As well may be supposed, his general vein was grave. The high idea he entertained of the dignity of his profession, and the earnestness with which he gave himself to it, alike precluded either levity or carelessness. However, he was fully able, quite ready upon occasion, to avail himself of a keen wit, that was all the more effective, because it was dry and sarcastic. It occurs to us to mention an instance, well known to his circuit, not illustrative of his severity, but of his pleasantry, in a criminal prosecution. He, as prosecuting attorney, was opposed by two gentlemen of ability, whose pathos had been so great as to draw abundant tears from their own eyes. One of them, a gentleman who has since filled a distinguished national position (Hon. A. H. H. Stuart, Secretary of the Interior of the United States, 1850-53) was noted for the facility with he could cover over his brilliant eloquence with the liquid varnish of his tears. On this occasion he had been singularly lachrymose, and supported by his colleague, General, afterwards Judge Baldwin, in the same way, the sensation produced was very considerable. Mr. Peyton commenced his reply by regretting the disadvantage the Commonwealth labored under in being represented by him who was a very poor hand at crying, and certainly was not able to cry against two at a time. The ludicrousness of the expression completely neutralized the pathos of his opponents. He was not averse either to a bit of farce, now and then, as is shown by a story told of him. In a remote part of the circuit a lawyer wished to adorn a moving passage of a speech he was just rising to make, with an apposite example, and applied to Mr. Peyton, sitting beside him, to help him to the name of the man in the Bible who would have his pound of flesh. With imperturbable gravity, he answered Absalom! The effect of thus confounding Shakespeare and the Bible may be imagined.
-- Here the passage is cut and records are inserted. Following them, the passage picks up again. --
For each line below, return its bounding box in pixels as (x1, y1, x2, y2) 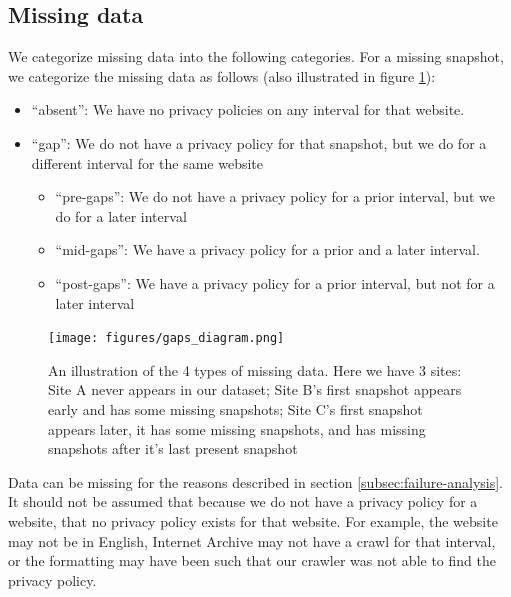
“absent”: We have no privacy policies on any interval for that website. (31, 99, 465, 120)
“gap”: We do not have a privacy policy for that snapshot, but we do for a (31, 132, 487, 153)
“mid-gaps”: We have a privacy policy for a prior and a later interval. (55, 239, 480, 260)
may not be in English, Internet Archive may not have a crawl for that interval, (8, 530, 496, 551)
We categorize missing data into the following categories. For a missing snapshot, (8, 46, 504, 67)
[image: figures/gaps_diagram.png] (48, 331, 285, 346)
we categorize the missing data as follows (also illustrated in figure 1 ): (8, 65, 436, 86)
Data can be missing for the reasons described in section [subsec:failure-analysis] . (8, 471, 504, 492)
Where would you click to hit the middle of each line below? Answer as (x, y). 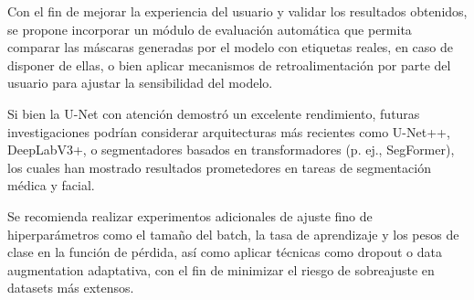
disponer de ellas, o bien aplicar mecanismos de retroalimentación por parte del (229, 64)
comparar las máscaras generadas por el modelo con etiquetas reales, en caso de (230, 47)
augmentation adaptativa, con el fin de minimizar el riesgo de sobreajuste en (221, 269)
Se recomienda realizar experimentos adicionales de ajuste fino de (190, 215)
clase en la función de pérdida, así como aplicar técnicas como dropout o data (225, 252)
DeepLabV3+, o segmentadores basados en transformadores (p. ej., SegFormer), (231, 150)
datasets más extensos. (71, 288)
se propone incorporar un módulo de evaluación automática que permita (210, 29)
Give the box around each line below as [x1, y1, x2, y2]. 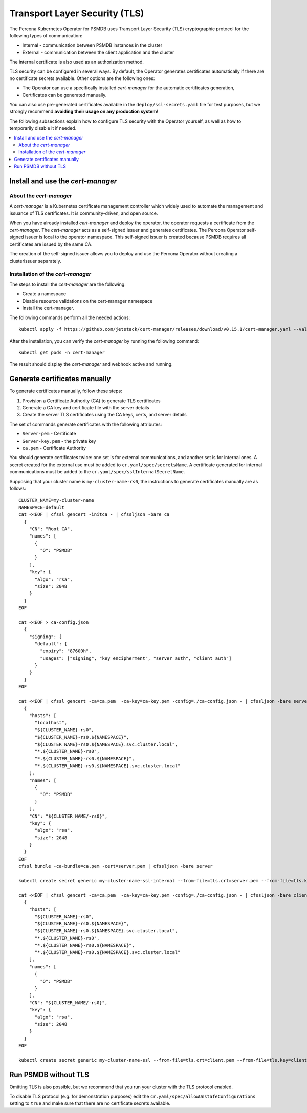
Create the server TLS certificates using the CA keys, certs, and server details [22, 412, 187, 418]
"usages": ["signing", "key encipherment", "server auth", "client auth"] [40, 655, 232, 661]
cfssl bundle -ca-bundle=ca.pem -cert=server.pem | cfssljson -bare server [18, 863, 213, 869]
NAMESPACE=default [18, 504, 65, 510]
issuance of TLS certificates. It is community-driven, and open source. [9, 210, 158, 216]
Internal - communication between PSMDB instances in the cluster [22, 42, 163, 48]
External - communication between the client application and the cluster [22, 49, 174, 55]
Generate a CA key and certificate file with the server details [22, 405, 149, 411]
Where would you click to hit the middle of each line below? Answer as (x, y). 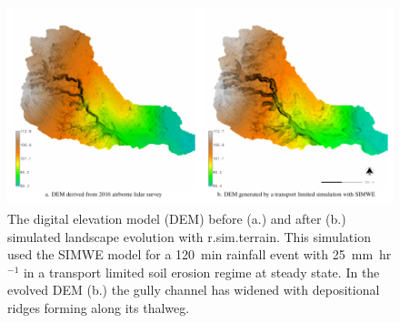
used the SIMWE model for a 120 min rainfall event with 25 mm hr (200, 254)
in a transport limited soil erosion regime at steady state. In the (201, 272)
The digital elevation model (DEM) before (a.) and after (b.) (177, 218)
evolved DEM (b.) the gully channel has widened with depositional (194, 290)
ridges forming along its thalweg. (99, 307)
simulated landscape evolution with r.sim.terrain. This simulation (189, 236)
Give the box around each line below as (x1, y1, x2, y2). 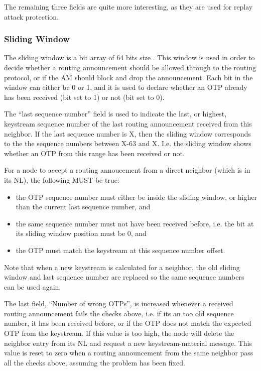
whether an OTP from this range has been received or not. (4, 148, 185, 158)
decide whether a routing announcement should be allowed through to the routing (4, 62, 256, 72)
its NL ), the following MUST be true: (4, 174, 119, 185)
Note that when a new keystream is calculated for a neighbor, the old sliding (4, 262, 240, 272)
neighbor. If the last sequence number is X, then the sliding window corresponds (4, 128, 251, 139)
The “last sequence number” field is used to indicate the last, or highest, (4, 108, 227, 119)
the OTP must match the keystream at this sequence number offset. (16, 244, 225, 255)
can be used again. (4, 281, 61, 292)
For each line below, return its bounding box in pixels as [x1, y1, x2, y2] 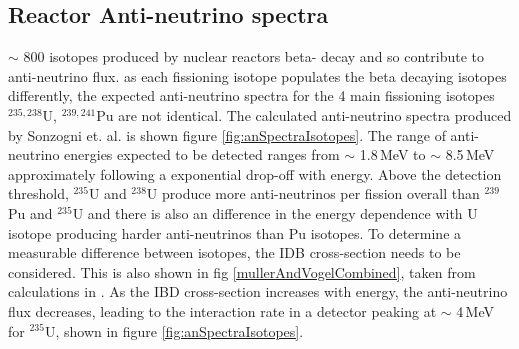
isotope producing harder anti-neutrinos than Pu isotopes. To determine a [8, 222, 462, 243]
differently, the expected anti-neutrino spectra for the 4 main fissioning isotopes [8, 85, 495, 106]
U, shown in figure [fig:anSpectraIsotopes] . [44, 320, 304, 341]
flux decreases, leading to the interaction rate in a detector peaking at [8, 300, 437, 321]
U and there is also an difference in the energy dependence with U [72, 202, 478, 223]
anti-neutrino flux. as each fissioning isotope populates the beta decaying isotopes [8, 65, 507, 86]
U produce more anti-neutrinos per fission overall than [146, 183, 480, 204]
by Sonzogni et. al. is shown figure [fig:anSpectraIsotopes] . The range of [8, 124, 446, 145]
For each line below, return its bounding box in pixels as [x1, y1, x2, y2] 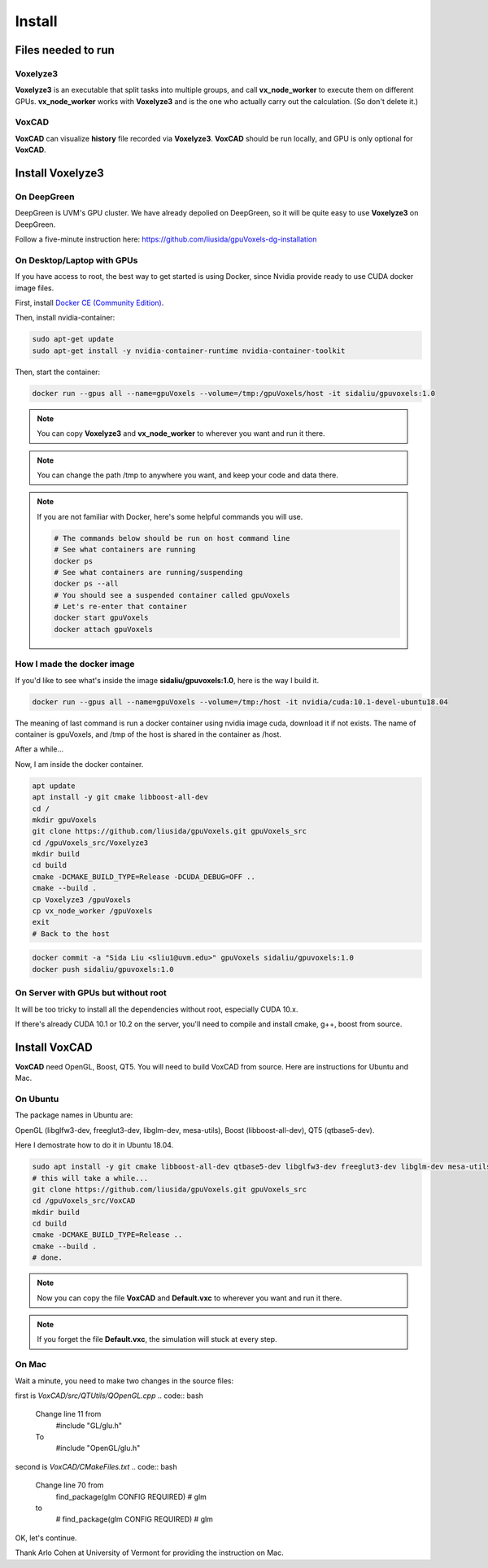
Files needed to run [15, 43, 115, 57]
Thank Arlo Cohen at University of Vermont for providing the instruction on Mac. [15, 1548, 284, 1557]
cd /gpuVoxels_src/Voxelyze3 [32, 838, 149, 847]
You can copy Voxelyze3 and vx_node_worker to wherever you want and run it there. [37, 429, 325, 438]
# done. [32, 1253, 63, 1262]
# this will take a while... [32, 1174, 149, 1183]
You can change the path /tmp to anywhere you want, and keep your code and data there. [37, 470, 339, 480]
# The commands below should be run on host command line [54, 534, 290, 542]
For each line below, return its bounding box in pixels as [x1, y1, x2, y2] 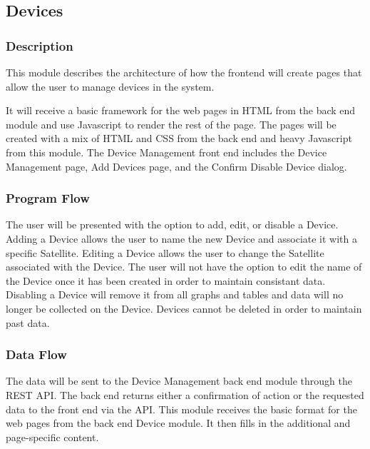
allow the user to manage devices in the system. [6, 79, 215, 94]
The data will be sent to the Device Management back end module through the [6, 373, 353, 388]
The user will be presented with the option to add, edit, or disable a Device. [6, 217, 339, 232]
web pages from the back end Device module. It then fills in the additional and [6, 415, 351, 430]
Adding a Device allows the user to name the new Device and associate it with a [6, 231, 357, 246]
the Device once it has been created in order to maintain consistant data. [6, 273, 326, 288]
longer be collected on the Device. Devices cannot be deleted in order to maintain [6, 301, 362, 316]
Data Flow [6, 345, 67, 363]
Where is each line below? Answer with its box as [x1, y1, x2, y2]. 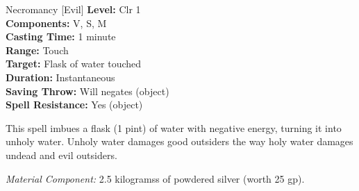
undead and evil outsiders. [6, 147, 117, 162]
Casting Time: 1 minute [6, 29, 116, 44]
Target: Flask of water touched [6, 56, 142, 71]
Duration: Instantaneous [6, 69, 115, 84]
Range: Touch [6, 42, 69, 57]
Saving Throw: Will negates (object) [6, 83, 169, 98]
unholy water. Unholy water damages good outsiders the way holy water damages [6, 134, 353, 149]
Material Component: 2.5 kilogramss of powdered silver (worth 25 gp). [6, 171, 305, 185]
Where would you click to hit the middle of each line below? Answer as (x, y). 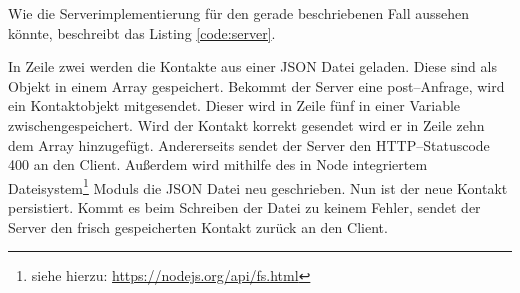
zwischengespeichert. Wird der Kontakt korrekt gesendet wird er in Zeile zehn (246, 124)
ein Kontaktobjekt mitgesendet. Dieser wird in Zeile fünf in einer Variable (234, 105)
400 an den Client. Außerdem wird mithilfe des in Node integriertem (218, 164)
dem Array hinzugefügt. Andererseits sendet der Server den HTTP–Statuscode (249, 144)
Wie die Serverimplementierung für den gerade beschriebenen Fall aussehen (239, 13)
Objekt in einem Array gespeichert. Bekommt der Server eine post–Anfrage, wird (256, 85)
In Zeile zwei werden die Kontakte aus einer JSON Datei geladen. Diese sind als (252, 66)
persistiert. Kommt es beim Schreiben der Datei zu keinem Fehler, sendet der (244, 207)

We have said that Mr. Peyton was thoroughly furnished in every part of his profession; in one department his qualifications were peculiar and unsurpassed. Without disparagement to others, it may be said, we think, that he was the best Commonwealth's Attorney in the State of Virginia. He was the lawyer of the Commonwealth, and he treated the Commonwealth as a client, and he labored for her with the same industry, zeal and fidelity that he manifested in behalf of any other client. The oft-quoted merciful maxim of the common law, "better that ninety and nine guilty men should escape than one innocent man suffer," he interpreted as a caution to respect the rights of the innocent, and not as an injunction to clear the guilty, and he labored to reduce the percentage of rogues unwhipt of justice, as low as possible. With a clearness and force rarely equaled would he point out the necessity of punishing the guilty in order that the innocent might be safe, thus exhibiting the absolute consistency of strict justice with true mercy. So simply and earnestly would he do this, that he not only bound the consciences of the jury, but also made them feel that they were individually interested in the faithful execution of the laws. Here his clear perception of the moral principles upon which rests the penal code, and his fondness for recurring to general principles, stood him in great stead. It was delightful to hear him expatiate upon this theme, for upon no other was he more truly eloquent.
Mr. Peyton served at different times in both branches of the Legislature, but we speak not of him as a politician. Our purpose has been solely to exhibit some of the qualities which made him an eminent member and ornament of the legal profession.